> [ACTIVITY]: Set down each line of the data exactly, but not the pictures.

> [INFORMATION GIVEN]:
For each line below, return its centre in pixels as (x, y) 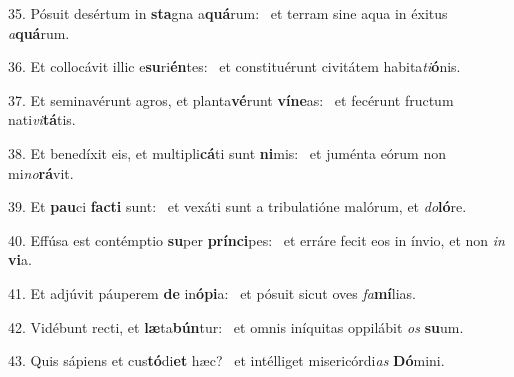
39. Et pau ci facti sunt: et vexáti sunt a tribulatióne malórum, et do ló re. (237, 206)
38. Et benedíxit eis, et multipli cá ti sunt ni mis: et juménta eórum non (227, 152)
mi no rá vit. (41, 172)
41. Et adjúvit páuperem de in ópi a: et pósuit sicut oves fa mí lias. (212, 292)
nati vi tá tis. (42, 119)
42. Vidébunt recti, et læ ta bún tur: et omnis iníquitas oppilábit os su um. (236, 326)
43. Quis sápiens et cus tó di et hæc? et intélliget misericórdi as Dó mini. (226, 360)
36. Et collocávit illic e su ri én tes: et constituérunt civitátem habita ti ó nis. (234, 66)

> [EXERCISE OUTPUT]:
For each line below, return its centre in pixels as (x, y) 
39. Et pau ci facti sunt: et vexáti sunt a tribulatióne malórum, et do ló re. (237, 206)
38. Et benedíxit eis, et multipli cá ti sunt ni mis: et juménta eórum non (227, 152)
mi no rá vit. (41, 172)
41. Et adjúvit páuperem de in ópi a: et pósuit sicut oves fa mí lias. (212, 292)
nati vi tá tis. (42, 119)
42. Vidébunt recti, et læ ta bún tur: et omnis iníquitas oppilábit os su um. (236, 326)
43. Quis sápiens et cus tó di et hæc? et intélliget misericórdi as Dó mini. (226, 360)
36. Et collocávit illic e su ri én tes: et constituérunt civitátem habita ti ó nis. (234, 66)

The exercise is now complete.